**What the exercise asks:** Read through the material below and find each line that has the word "outlet"; copy it.
----------------------------------------
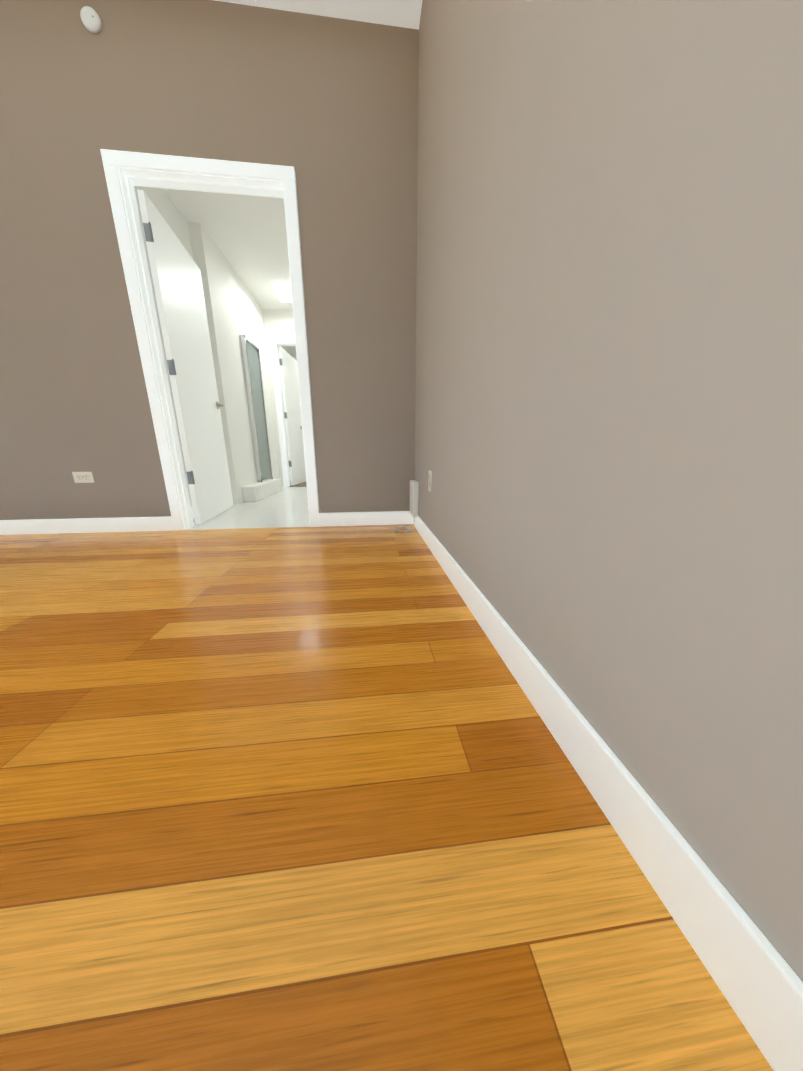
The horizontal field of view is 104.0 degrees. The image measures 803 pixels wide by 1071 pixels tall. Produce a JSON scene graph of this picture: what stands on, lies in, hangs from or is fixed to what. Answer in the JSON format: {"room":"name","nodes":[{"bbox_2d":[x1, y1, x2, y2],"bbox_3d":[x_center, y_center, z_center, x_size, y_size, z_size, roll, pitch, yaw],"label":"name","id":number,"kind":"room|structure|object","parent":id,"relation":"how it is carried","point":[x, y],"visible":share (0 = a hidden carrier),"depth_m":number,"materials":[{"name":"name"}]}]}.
{"room":"empty bedroom","nodes":[
{"label":"empty bedroom","id":0,"kind":"room"},
{"bbox_2d":[0,0,418,519],"bbox_3d":[-1.649,-1.380,1.924,3.720,2.750,0.110,-2,15,-6],"label":"wall","id":1,"kind":"structure","parent":0,"point":[326,107],"depth_m":1.80,"materials":[{"name":"beige paint"}]},
{"bbox_2d":[72,472,93,482],"bbox_3d":[-2.107,-0.385,2.075,0.117,0.072,0.010,-2,15,-6],"label":"outlet","id":2,"kind":"object","parent":1,"relation":"attached to","point":[82,477],"visible":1,"depth_m":2.07,"materials":[{"name":"beige plastic"}]},
{"bbox_2d":[0,516,173,534],"bbox_3d":[-2.548,-0.057,2.110,1.892,0.100,0.012,-2,15,-6],"label":"baseboard","id":3,"kind":"structure","parent":1,"relation":"attached to","point":[124,524],"depth_m":2.15,"materials":[{"name":"white wood"}]},
{"bbox_2d":[80,6,101,33],"bbox_3d":[-1.541,-2.559,1.553,0.086,0.086,0.022,-2,15,-6],"label":"smoke detector","id":4,"kind":"object","parent":1,"relation":"attached to","point":[91,19],"depth_m":1.55,"materials":[{"name":"white plastic"}]},
{"bbox_2d":[100,149,319,529],"bbox_3d":[-1.117,-1.083,2.064,1.006,2.102,0.140,-2,15,-6],"label":"door frame","id":5,"kind":"structure","parent":1,"relation":"attached to","point":[113,160],"depth_m":1.86,"materials":[{"name":"white wood"}]},
{"bbox_2d":[295,172,409,512],"bbox_3d":[-0.261,-1.123,2.057,0.693,1.984,0.069,-2,15,-6],"label":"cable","id":6,"kind":"object","parent":1,"relation":"attached to","point":[309,368],"visible":0.75,"depth_m":2.06,"materials":[{"name":"white"}]},
{"bbox_2d":[319,511,411,526],"bbox_3d":[-0.274,-0.125,2.353,0.672,0.100,0.012,-2,15,-6],"label":"baseboard","id":7,"kind":"structure","parent":1,"relation":"attached to","point":[402,517],"depth_m":2.35,"materials":[{"name":"white wood"}]},
{"bbox_2d":[134,186,289,505],"bbox_3d":[-2.047,-2.047,4.429,0.100,2.750,5.130,-2,15,-6],"label":"wall","id":8,"kind":"structure","parent":0,"point":[170,213],"depth_m":2.41,"materials":[{"name":"white paint"}]},
{"bbox_2d":[137,189,233,524],"bbox_3d":[-1.646,-1.166,2.506,0.182,2.020,0.866,-2,15,-6],"label":"bathroom door","id":9,"kind":"structure","parent":8,"relation":"in","point":[177,283],"depth_m":2.34,"materials":[{"name":"white wood"}]},
{"bbox_2d":[162,188,295,356],"bbox_3d":[-1.102,-3.148,4.223,2.000,0.100,5.090,-2,15,-6],"label":"ceiling","id":10,"kind":"structure","parent":0,"point":[247,234],"depth_m":2.82,"materials":[{"name":"white paint"}]},
{"bbox_2d":[273,283,291,301],"bbox_3d":[-1.356,-2.953,3.824,0.320,0.070,0.320,-2,15,-6],"label":"ceiling light fixture","id":11,"kind":"object","parent":10,"relation":"attached to","point":[283,291],"visible":0.54,"depth_m":3.71,"materials":[{"name":"white"}]},
{"bbox_2d":[188,222,279,503],"bbox_3d":[-1.872,-1.725,3.822,0.100,2.440,1.700,-2,15,-6],"label":"wall","id":12,"kind":"structure","parent":0,"point":[234,310],"depth_m":3.28,"materials":[{"name":"white paint"}]},
{"bbox_2d":[187,487,309,529],"bbox_3d":[-0.968,-0.411,3.739,2.000,0.060,2.950,-2,15,-6],"label":"floor","id":13,"kind":"structure","parent":0,"point":[286,507],"depth_m":2.79,"materials":[{"name":"white tile"}]},
{"bbox_2d":[240,334,281,501],"bbox_3d":[-1.733,-1.381,3.773,0.140,1.800,1.100,-2,15,-6],"label":"shower enclosure","id":14,"kind":"object","parent":13,"relation":"on","point":[266,485],"visible":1,"depth_m":3.85,"materials":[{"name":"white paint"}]},
{"bbox_2d":[263,309,294,486],"bbox_3d":[-1.127,-2.132,4.741,1.800,2.750,0.110,-2,15,-6],"label":"wall","id":15,"kind":"structure","parent":0,"point":[278,323],"depth_m":4.42,"materials":[{"name":"white paint"}]},
{"bbox_2d":[269,337,295,486],"bbox_3d":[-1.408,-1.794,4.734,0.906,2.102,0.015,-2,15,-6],"label":"door frame","id":16,"kind":"structure","parent":15,"relation":"attached to","point":[273,340],"depth_m":4.62,"materials":[{"name":"white wood"}]},
{"bbox_2d":[278,346,305,484],"bbox_3d":[-1.762,-1.884,5.200,0.160,2.020,0.771,-2,15,-6],"label":"closet door","id":17,"kind":"structure","parent":15,"relation":"in","point":[291,397],"depth_m":5.09,"materials":[{"name":"white wood"}]},
{"bbox_2d":[289,481,306,486],"bbox_3d":[-1.244,-1.058,6.143,1.800,0.072,2.240,-2,15,-6],"label":"floor","id":18,"kind":"structure","parent":0,"point":[303,484],"depth_m":5.07,"materials":[{"name":"brown wood"}]},
{"bbox_2d":[215,0,422,29],"bbox_3d":[-1.416,-2.090,-0.982,3.830,0.120,5.380,-2,15,-6],"label":"ceiling","id":19,"kind":"structure","parent":0,"point":[403,13],"depth_m":1.62,"materials":[{"name":"paint"}]},
{"bbox_2d":[0,524,773,1070],"bbox_3d":[-1.350,0.666,-0.297,3.720,0.060,5.270,-2,15,-6],"label":"floor","id":20,"kind":"structure","parent":0,"point":[296,800],"depth_m":0.45,"materials":[{"name":"brown wood"}]},
{"bbox_2d":[395,517,414,532],"bbox_3d":[0.027,-0.082,2.205,0.153,0.090,0.148,-2,15,-6],"label":"coil","id":21,"kind":"object","parent":20,"relation":"on","point":[407,530],"visible":0.98,"depth_m":2.22,"materials":[{"name":"white plastic"}]},
{"bbox_2d":[415,0,802,981],"bbox_3d":[0.441,-0.745,-0.468,0.110,2.750,5.270,-2,15,-6],"label":"wall","id":22,"kind":"structure","parent":0,"point":[609,342],"depth_m":0.41,"materials":[{"name":"beige paint"}]},
{"bbox_2d":[410,480,418,516],"bbox_3d":[0.089,-0.266,2.249,0.043,0.245,0.170,-2,15,-6],"label":"box","id":23,"kind":"object","parent":22,"relation":"attached to","point":[414,497],"visible":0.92,"depth_m":2.18,"materials":[{"name":"white plastic"}]},
{"bbox_2d":[428,470,431,491],"bbox_3d":[0.158,-0.303,1.752,0.010,0.117,0.072,-2,15,-6],"label":"outlet","id":24,"kind":"object","parent":22,"relation":"attached to","point":[430,482],"visible":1,"depth_m":1.73,"materials":[{"name":"beige plastic"}]},
{"bbox_2d":[412,516,802,1070],"bbox_3d":[0.377,0.523,-0.080,0.012,0.100,5.160,-2,15,-6],"label":"baseboard","id":25,"kind":"structure","parent":22,"relation":"attached to","point":[754,977],"depth_m":0.37,"materials":[{"name":"white wood"}]}
]}
----------------------------------------
**Answer to the problem:**
{"bbox_2d":[72,472,93,482],"bbox_3d":[-2.107,-0.385,2.075,0.117,0.072,0.010,-2,15,-6],"label":"outlet","id":2,"kind":"object","parent":1,"relation":"attached to","point":[82,477],"visible":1,"depth_m":2.07,"materials":[{"name":"beige plastic"}]},
{"bbox_2d":[428,470,431,491],"bbox_3d":[0.158,-0.303,1.752,0.010,0.117,0.072,-2,15,-6],"label":"outlet","id":24,"kind":"object","parent":22,"relation":"attached to","point":[430,482],"visible":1,"depth_m":1.73,"materials":[{"name":"beige plastic"}]},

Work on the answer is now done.